* Dataset records
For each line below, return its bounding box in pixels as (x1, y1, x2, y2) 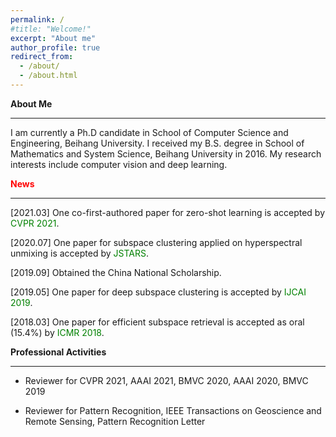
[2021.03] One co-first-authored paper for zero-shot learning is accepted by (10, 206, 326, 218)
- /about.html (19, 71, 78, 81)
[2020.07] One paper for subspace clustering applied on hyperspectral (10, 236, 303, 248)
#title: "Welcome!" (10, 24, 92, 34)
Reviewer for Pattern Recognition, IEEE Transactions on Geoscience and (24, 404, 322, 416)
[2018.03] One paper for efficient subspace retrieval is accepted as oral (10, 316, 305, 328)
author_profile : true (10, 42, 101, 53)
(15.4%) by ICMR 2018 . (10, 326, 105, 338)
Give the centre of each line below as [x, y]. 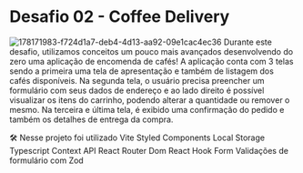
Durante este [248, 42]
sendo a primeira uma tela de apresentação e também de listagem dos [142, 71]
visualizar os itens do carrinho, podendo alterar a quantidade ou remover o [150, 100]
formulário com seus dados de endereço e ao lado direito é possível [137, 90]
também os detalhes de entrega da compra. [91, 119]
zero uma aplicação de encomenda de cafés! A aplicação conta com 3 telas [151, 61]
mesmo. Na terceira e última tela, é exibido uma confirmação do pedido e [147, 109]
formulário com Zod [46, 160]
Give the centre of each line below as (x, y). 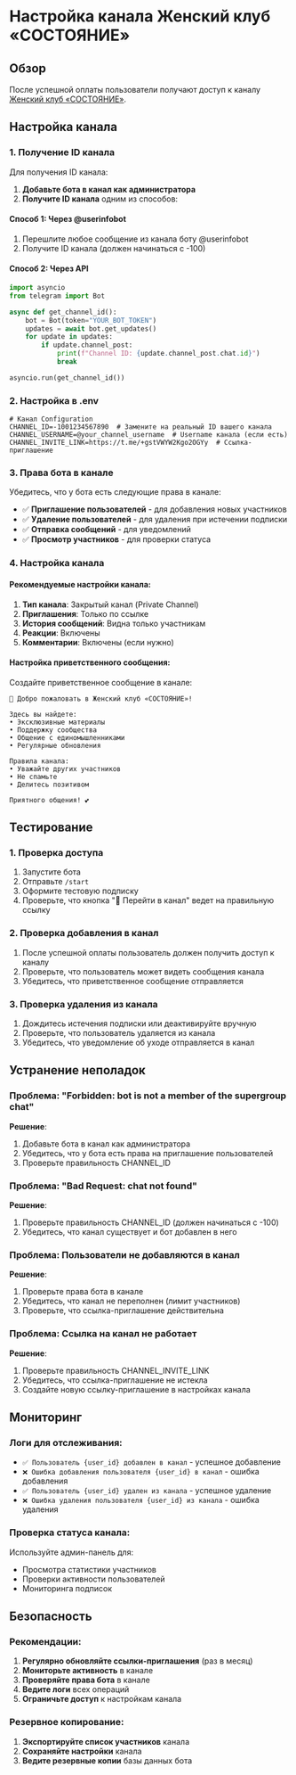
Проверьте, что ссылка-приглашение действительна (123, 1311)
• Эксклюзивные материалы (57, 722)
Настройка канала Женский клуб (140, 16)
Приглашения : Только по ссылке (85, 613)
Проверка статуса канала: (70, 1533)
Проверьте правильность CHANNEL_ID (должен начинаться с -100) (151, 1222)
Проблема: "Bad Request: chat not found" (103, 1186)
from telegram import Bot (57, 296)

---

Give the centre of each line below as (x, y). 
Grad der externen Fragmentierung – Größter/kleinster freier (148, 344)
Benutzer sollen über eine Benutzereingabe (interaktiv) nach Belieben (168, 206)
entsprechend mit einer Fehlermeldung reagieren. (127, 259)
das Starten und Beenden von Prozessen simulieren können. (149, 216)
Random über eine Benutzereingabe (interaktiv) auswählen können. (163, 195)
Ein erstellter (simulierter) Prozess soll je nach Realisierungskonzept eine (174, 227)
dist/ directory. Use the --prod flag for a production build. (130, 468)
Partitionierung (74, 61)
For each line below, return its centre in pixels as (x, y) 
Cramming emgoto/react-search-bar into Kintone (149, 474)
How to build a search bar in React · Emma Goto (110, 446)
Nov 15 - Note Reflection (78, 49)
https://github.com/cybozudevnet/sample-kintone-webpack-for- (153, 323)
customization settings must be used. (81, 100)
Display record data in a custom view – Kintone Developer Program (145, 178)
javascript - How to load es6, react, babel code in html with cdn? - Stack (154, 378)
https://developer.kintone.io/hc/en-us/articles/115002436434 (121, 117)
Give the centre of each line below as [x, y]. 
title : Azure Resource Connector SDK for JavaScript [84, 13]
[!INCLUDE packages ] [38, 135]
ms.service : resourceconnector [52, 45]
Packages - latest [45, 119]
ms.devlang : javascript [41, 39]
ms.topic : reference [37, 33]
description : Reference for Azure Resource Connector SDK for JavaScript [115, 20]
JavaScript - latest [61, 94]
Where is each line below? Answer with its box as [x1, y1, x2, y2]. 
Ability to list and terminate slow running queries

* Task directions
Above are some entries; copy exactly the lines from the line with "For each line below, return its bounding" through the line with "from telegram import Bot (57, 296)", both included, but none of the pictures.

* Response to the exercise
For each line below, return its bounding box in pixels as (x1, y1, x2, y2) 
[2021.03] One co-first-authored paper for zero-shot learning is accepted by (10, 206, 326, 218)
- /about.html (19, 71, 78, 81)
[2020.07] One paper for subspace clustering applied on hyperspectral (10, 236, 303, 248)
#title: "Welcome!" (10, 24, 92, 34)
Reviewer for Pattern Recognition, IEEE Transactions on Geoscience and (24, 404, 322, 416)
[2018.03] One paper for efficient subspace retrieval is accepted as oral (10, 316, 305, 328)
author_profile : true (10, 42, 101, 53)
(15.4%) by ICMR 2018 . (10, 326, 105, 338)
Give the centre of each line below as [x, y]. 
Durante este [248, 42]
sendo a primeira uma tela de apresentação e também de listagem dos [142, 71]
visualizar os itens do carrinho, podendo alterar a quantidade ou remover o [150, 100]
formulário com seus dados de endereço e ao lado direito é possível [137, 90]
também os detalhes de entrega da compra. [91, 119]
zero uma aplicação de encomenda de cafés! A aplicação conta com 3 telas [151, 61]
mesmo. Na terceira e última tela, é exibido uma confirmação do pedido e [147, 109]
formulário com Zod [46, 160]
Give the centre of each line below as (x, y). 
Проверьте, что ссылка-приглашение действительна (123, 1311)
• Эксклюзивные материалы (57, 722)
Настройка канала Женский клуб (140, 16)
Приглашения : Только по ссылке (85, 613)
Проверка статуса канала: (70, 1533)
Проверьте правильность CHANNEL_ID (должен начинаться с -100) (151, 1222)
Проблема: "Bad Request: chat not found" (103, 1186)
from telegram import Bot (57, 296)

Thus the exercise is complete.